Mean interrater agreement between human sleep scorers across subjects and stages can vary significantly. For example, in Ref. 24 the consensus agreement among three experts was between 60 and 80%. It would therefore be desirable that the difference in the performance of an automated scoring algorithm across scorers is not significant (i.e., that the algorithm does not overfit to a specific expert’s scoring style). Each recording in our dataset was scored by one of six different experts. In total there are 27 recordings scored by a single expert (expert C), and 12 recordings scored by all other five experts combined. The number of recordings per expert was not sufficiently large to perform a formal statistical test to assess the significance of differences in scoring performance across experts. Both the mean \(F_1\)-score for the recordings scored by expert C and the mean \(F_1\)-score for the recordings scored by any of the other experts were between 83–84%. Both values are close to each other and the overall \(F_1\)-score. In our future work we aim to work with datasets that either, preferably, are scored using consensus agreement or, alternatively, contain a larger number of recordings per expert.
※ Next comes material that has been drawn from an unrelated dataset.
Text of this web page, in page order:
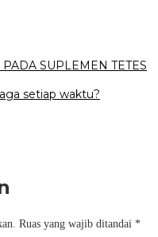
SUPLEMEN TETES
setiap waktu?
Ruas yang wajib ditandai *

For different pathologies that are related with sleep disorders, there are different sleep stages that are relatively more important for distinguishing them from normal sleep. For instance, to distinguish normal sleep from sleep in patients with depression stages R and N3 are relatively more important than other stages (see for example21). Common measures of sleep quality, include sleep efficiency, wake after sleep onset and sleep latency,23 , p. 226 for all of which detection of stage W is essential. Different drugs are associated with effects in all non-R sleep stages N1, N2 and N3.23 , p. 9 Excessive daytime sleepiness and sudden-onset sleep (sudden W to N2 transition) are present in Parkinson’s disease,10 and detection of stages N1 and N2 are particularly important for those. These examples indicate the broad range of sleep architecture aspects that need to be targeted across different pathologies. Therefore, the accurate scoring of the entire sleep architecture would be beneficial for a wide range of biomedical applications.

Our method can account for case-specific relative importance of sleep stages in a straightforward way. Our classification algorithm outputs class probabilities. Since in our paper we placed the same weight to each sleep stage, we classified each epoch to the stage that had the highest class probability. If we wanted to place different weight to each class, we could multiply each stage’s probability with a stage-specific weight before choosing the stage with the highest class probability (of course, these weights should be the same for each classified epoch). This would incorporate the relative importance that a researcher places on each sleep stage given the specific sleep pathology that they are trying to identify.

To the best of our knowledge our method has the best performance in the literature when classification is done across all five sleep stages simultaneously using a single channel of EEG. This is different from doing fewer than five one-vs.-all classification tasks, as in the latter case, if the eventual overall objective is simultaneous 5-class classification, the performance is likely overestimated. There are examples in the literature that achieve higher performance in a single or two one-vs.-all classification tasks, especially for the most easily distinguishable stages N3 and W. However, this is not the same as achieving high performance in a 5-class classification problem, because the errors in the remaining classes are not taken into account. Therefore, since our method achieved very high performance for stages N3 and W, while simultaneously achieving good performance in the remaining stages, it is preferable to a method that achieves high performance in a stage W vs. N3-only classification task.